> [What you will do]:
Reproduction without pictures: print every entry precisely as written.
***** Records *****
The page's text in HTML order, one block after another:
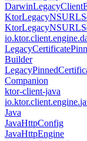
DarwinLegacyClient
KtorLegacy
KtorLegacy
io.ktor.client.engine.
LegacyCertificate
Builder
LegacyPinned
Companion
ktor-client-java
io.ktor.client.engine.
Java
JavaHttpConfig
JavaHttpEngine
*****
> [Solution for this exercise]:
The page's text in HTML order, one block after another:
DarwinLegacyClient
KtorLegacy
KtorLegacy
io.ktor.client.engine.
LegacyCertificate
Builder
LegacyPinned
Companion
ktor-client-java
io.ktor.client.engine.
Java
JavaHttpConfig
JavaHttpEngine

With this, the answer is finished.